The problem is that since I can not get over him, and I am already a jealous person, I flip out when he is with other girls. I found out he kissed another girl, and I was so upset and I just could not take it. But when I kissed other guys, I didn't think it would be a big problem at all.
I want more than anything to be friends with him, but I just don't know how that can possibly work. I just want to be happy again and I want him in my life. How can I look past my jealous feelings and how I feel about him, so him and I can be true friends?
Jealousy can be a REALLY damaging emotion - not just for the person you're constantly harassing with it, but also for yourself. Most of us want to be happy, and when you're jealous, you're not happy. Instead you're upset and afraid and angry. So it's in your own best interest to try to deal with this.
I have a page on tips about jealousy -
It comes down to feeling good about yourself, and not allowing that feeling to be "damaged" by what someone else does. Just because your ex kisses other women, it doesn't mean ANYTHING about how he felt about you when he was with you. It's not that they're better or sexier or anything else. Also, just because your ex is not with you, it doesn't mean he should become a monk. Yes, he cared for you when he was with you. But he still deserves pleasure in his life! And kissing is one way he finds that pleasure. So you should be happy for him that he's finding pleasure in life, and it shouldn't affect your own self esteem that he is doing so.

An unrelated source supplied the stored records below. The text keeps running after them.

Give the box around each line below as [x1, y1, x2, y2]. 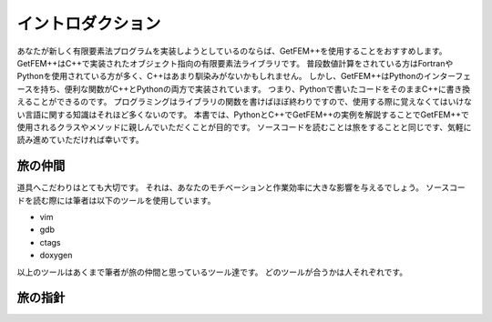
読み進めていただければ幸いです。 [16, 135, 145, 146]
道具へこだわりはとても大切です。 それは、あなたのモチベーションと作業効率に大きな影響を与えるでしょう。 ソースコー [16, 182, 466, 193]
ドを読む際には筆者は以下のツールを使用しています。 [16, 195, 216, 206]
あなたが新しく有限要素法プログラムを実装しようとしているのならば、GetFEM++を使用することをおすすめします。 [16, 45, 447, 56]
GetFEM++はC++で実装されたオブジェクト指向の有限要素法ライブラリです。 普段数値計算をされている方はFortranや [16, 57, 454, 68]
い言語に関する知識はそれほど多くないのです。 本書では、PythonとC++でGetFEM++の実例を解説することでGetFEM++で [16, 109, 469, 120]
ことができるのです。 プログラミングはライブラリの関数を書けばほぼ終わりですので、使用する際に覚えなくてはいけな [32, 96, 473, 107]
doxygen [39, 250, 73, 261]
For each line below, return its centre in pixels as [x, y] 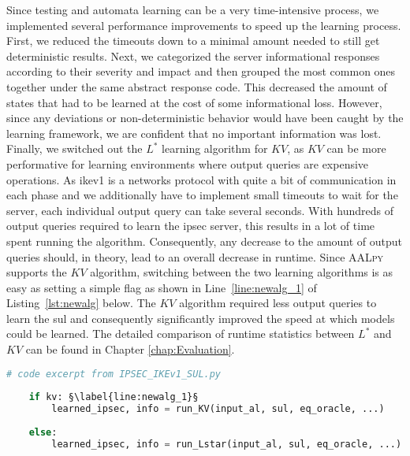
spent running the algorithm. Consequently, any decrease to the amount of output [205, 241]
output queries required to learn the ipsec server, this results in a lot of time [191, 226]
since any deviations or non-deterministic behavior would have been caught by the [205, 118]
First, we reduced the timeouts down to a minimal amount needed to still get [193, 41]
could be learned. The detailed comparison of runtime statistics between [181, 334]
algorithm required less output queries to [278, 303]
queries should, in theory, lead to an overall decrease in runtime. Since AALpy [195, 256]
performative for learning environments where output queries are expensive [188, 163]
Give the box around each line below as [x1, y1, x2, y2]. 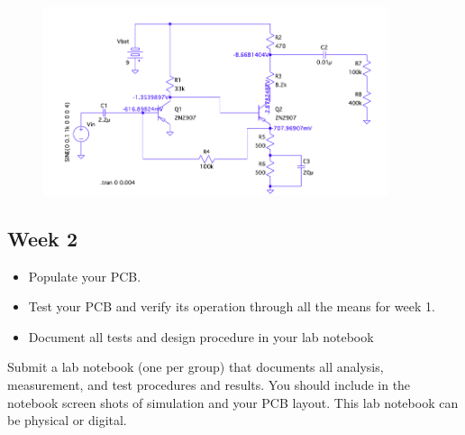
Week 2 [7, 224, 77, 252]
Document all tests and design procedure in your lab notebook [28, 327, 374, 346]
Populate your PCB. [28, 266, 141, 285]
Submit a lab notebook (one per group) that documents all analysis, [7, 357, 384, 376]
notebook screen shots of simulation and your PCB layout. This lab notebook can [7, 393, 459, 412]
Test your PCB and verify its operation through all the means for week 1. [28, 297, 435, 316]
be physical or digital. [7, 411, 127, 430]
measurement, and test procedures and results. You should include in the [7, 375, 411, 394]
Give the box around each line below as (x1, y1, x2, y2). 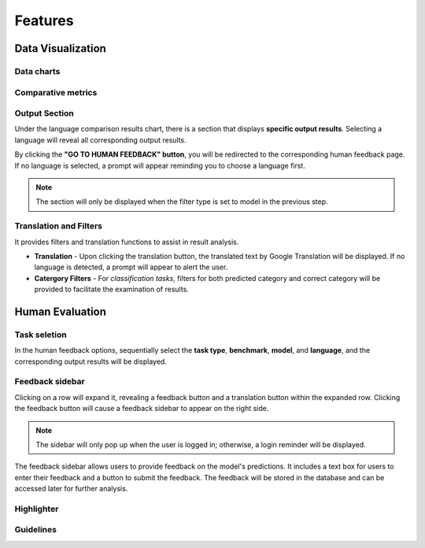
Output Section (14, 108, 74, 119)
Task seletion (14, 329, 67, 340)
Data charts (14, 65, 61, 76)
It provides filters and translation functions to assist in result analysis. (14, 237, 239, 246)
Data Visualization (14, 42, 106, 55)
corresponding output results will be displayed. (14, 357, 167, 366)
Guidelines (14, 524, 57, 535)
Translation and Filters (14, 220, 102, 231)
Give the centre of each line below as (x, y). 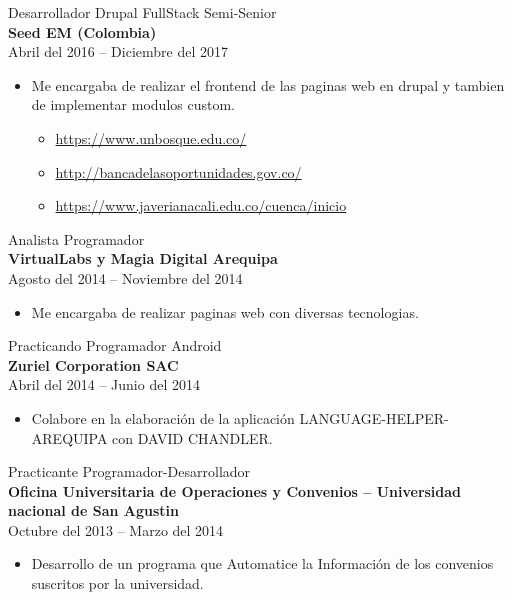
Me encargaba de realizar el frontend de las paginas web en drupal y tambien (268, 84)
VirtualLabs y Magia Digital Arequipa (143, 258)
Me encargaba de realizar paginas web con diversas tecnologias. (225, 311)
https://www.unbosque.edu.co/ (151, 137)
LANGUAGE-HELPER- (374, 417)
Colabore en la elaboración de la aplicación (163, 417)
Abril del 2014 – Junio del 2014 (104, 384)
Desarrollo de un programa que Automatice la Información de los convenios (262, 563)
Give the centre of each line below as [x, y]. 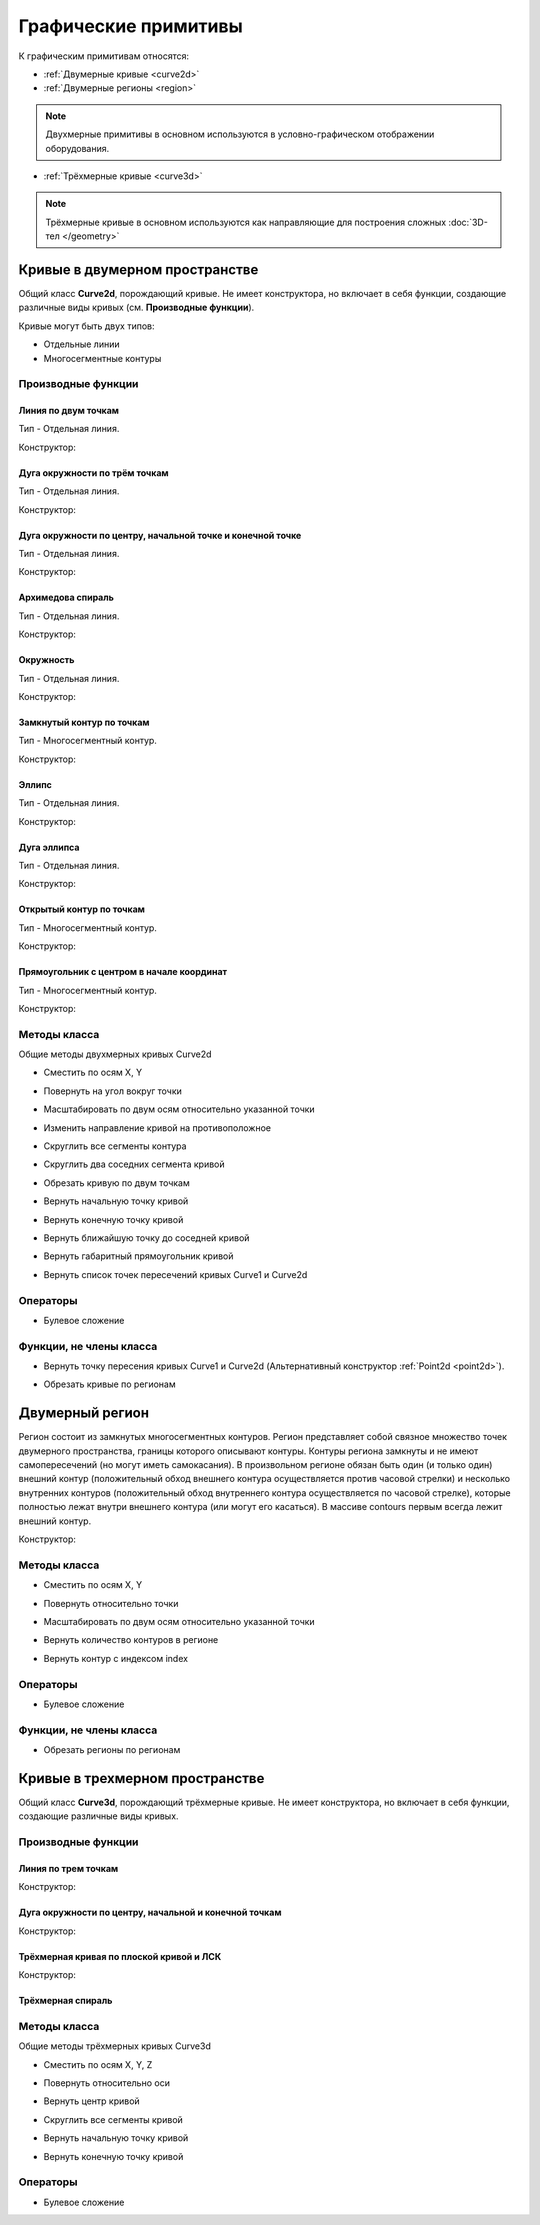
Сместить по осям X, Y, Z [98, 2064]
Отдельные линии [81, 344]
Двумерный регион [84, 1413]
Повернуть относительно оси [106, 2082]
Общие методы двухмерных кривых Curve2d [115, 1054]
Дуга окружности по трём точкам [93, 472]
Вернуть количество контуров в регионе [131, 1640]
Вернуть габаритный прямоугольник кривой [138, 1256]
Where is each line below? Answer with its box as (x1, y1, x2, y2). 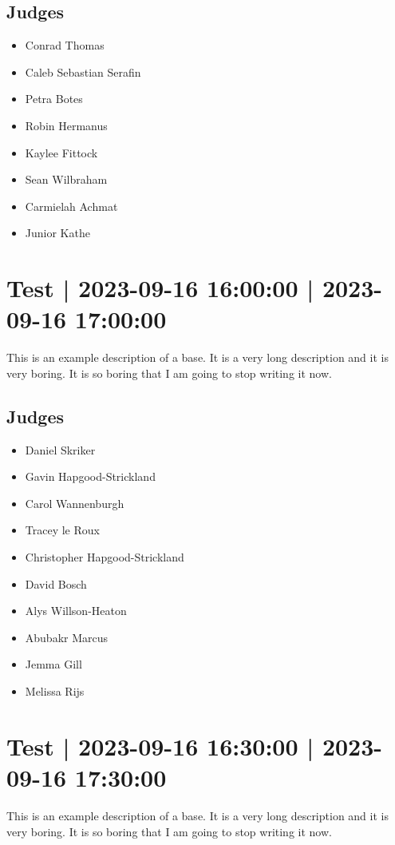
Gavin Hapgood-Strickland (25, 468, 156, 485)
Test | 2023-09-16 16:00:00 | (6, 272, 314, 304)
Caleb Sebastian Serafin (25, 63, 141, 80)
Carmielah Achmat (25, 197, 118, 214)
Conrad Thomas (25, 37, 105, 54)
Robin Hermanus (25, 117, 108, 133)
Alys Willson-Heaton (25, 602, 127, 619)
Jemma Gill (25, 656, 82, 672)
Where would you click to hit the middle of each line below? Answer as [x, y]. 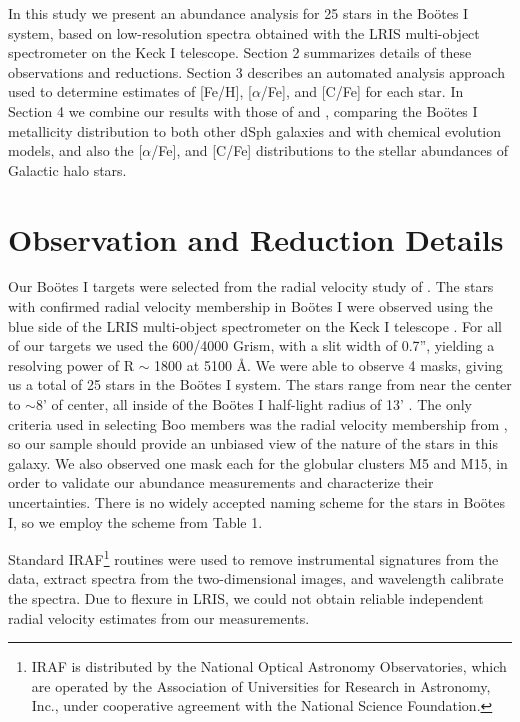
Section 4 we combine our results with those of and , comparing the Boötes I [243, 110]
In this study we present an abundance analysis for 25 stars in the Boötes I [238, 13]
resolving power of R [71, 364]
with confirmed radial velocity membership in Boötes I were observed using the [250, 306]
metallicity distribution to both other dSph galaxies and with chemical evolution [255, 130]
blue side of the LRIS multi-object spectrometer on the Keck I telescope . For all [255, 325]
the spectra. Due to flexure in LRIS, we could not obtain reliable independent [246, 598]
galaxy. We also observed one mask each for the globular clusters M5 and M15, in [258, 462]
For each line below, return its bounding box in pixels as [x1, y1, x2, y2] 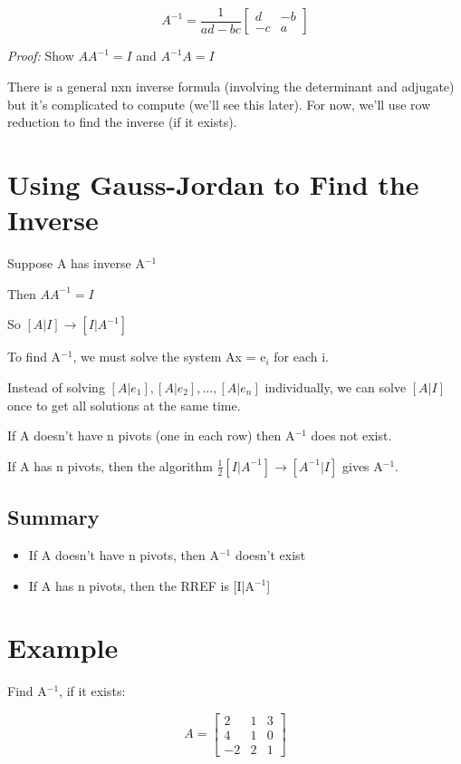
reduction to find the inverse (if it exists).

Any time you start to feel a twinge of jealousy, remind yourself of that. Remember, this is all in your HEAD :) So you have to fight that there. You have to retrain your brain to stop thinking that way. One way that works well that I list on the tip page is to get yourself bored with the jealousy. Right now it hits you hard when it comes up. Make yourself realize it's not that bad.
Get a tape and tape yourself talking about a trigger situation - like seeing your boyfriend kissing a girl. Describe it in gory detail. Now play it over and over and over again. Listen really hard to it. Sure, it'll trigger jealousy the first time. Maybe the first 10 times. But after a while you'll get sick of it. And you'll say "SO WHAT!!!" You have to get to that point, when you realize, so what! He's having fun kissing someone. I *want* him to be happy and have fun. I'm a good kisser and I have my own guys. What he does doesn't have any effect on my desireability.